Assignment: Could you return, exactly as written, every line from the one containing "Will Abberger, vice president and director of" through the last line of the entries below, leaving out the pictures?

Data supplied:
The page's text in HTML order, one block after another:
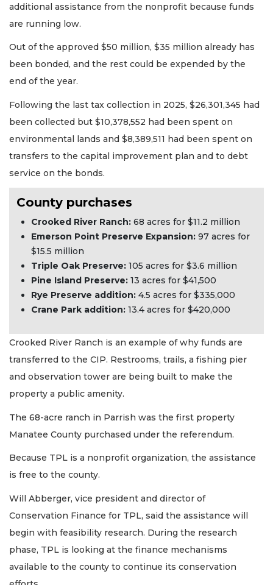
additional assistance from the nonprofit because funds
are running low.
Out of the approved $50 million, $35 million already has
been bonded, and the rest could be expended by the
end of the year.
Following the last tax collection in 2025, $26,301,345 had
been collected but $10,378,552 had been spent on
environmental lands and $8,389,511 had been spent on
transfers to the capital improvement plan and to debt
service on the bonds.
County purchases
Crooked River Ranch: 68 acres for $11.2 million
Emerson Point Preserve Expansion: 97 acres for
$15.5 million
Triple Oak Preserve: 105 acres for $3.6 million
Pine Island Preserve: 13 acres for $41,500
Rye Preserve addition: 4.5 acres for $335,000
Crane Park addition: 13.4 acres for $420,000
Crooked River Ranch is an example of why funds are
transferred to the CIP. Restrooms, trails, a fishing pier
and observation tower are being built to make the
property a public amenity.
The 68-acre ranch in Parrish was the first property
Manatee County purchased under the referendum.
Because TPL is a nonprofit organization, the assistance
is free to the county.
Will Abberger, vice president and director of
Conservation Finance for TPL, said the assistance will
begin with feasibility research. During the research
phase, TPL is looking at the finance mechanisms
available to the county to continue its conservation
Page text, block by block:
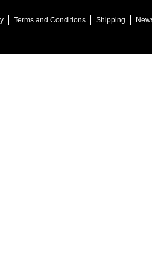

Answer to the problem:
Will Abberger, vice president and director of
Conservation Finance for TPL, said the assistance will
begin with feasibility research. During the research
phase, TPL is looking at the finance mechanisms
available to the county to continue its conservation
Page text, block by block:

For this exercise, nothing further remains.